=== WORK INSTRUCTION ===
Gather every line in the records below that contains the word "command".

________________

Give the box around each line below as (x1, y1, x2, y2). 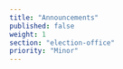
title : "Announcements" (9, 13, 99, 22)
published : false (9, 22, 75, 30)
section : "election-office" (9, 38, 116, 47)
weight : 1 (9, 30, 47, 39)
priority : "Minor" (9, 47, 79, 56)
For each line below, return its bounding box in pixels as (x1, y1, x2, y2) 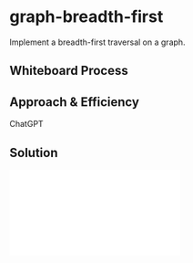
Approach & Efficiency (9, 94, 139, 110)
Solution (9, 144, 58, 161)
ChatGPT (9, 119, 44, 130)
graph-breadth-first (9, 6, 164, 27)
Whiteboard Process (9, 63, 129, 79)
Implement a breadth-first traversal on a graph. (9, 37, 186, 47)
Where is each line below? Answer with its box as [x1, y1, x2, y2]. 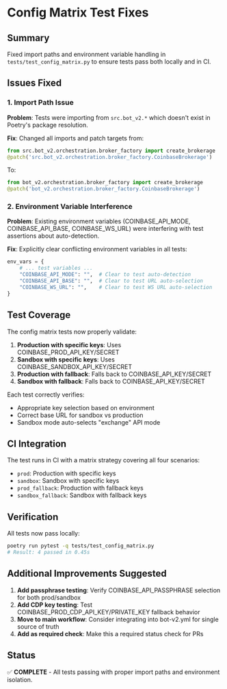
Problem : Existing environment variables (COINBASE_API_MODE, [7, 217, 191, 225]
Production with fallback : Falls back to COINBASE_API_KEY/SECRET [16, 370, 212, 378]
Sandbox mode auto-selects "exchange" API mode [16, 418, 161, 426]
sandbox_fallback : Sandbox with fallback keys [16, 491, 147, 499]
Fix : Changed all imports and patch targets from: [7, 134, 144, 142]
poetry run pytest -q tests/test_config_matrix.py [7, 542, 155, 549]
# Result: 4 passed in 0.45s [7, 549, 90, 556]
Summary [7, 32, 50, 44]
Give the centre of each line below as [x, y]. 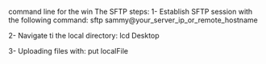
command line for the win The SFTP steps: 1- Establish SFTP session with [131, 12]
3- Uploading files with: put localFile [69, 51]
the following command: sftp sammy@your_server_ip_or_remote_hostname [133, 20]
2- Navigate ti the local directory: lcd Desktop [84, 36]
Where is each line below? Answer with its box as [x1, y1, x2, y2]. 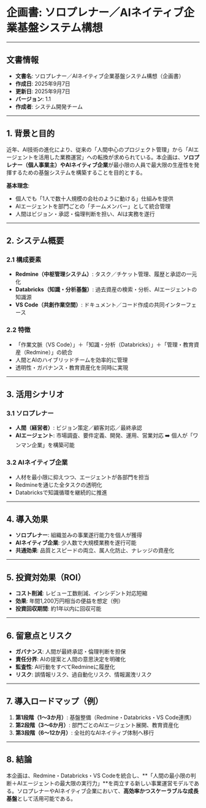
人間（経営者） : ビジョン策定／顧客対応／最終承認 [15, 424, 142, 432]
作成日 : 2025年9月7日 [15, 80, 71, 87]
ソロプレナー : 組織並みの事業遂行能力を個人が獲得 [15, 532, 142, 539]
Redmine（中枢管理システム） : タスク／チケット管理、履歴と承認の [15, 270, 187, 278]
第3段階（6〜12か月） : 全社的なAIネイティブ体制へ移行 [15, 729, 154, 736]
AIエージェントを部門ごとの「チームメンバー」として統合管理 [15, 202, 170, 210]
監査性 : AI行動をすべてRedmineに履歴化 [15, 663, 115, 670]
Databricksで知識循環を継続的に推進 [15, 489, 107, 496]
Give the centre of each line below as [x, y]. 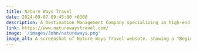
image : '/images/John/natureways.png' [53, 33]
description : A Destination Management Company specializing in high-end [98, 22]
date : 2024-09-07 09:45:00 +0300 [47, 17]
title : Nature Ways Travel [39, 11]
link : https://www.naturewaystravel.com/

________________

=== WRITTEN RESPONSE ===
command line for the win The SFTP steps: 1- Establish SFTP session with [131, 12]
the following command: sftp sammy@your_server_ip_or_remote_hostname [133, 20]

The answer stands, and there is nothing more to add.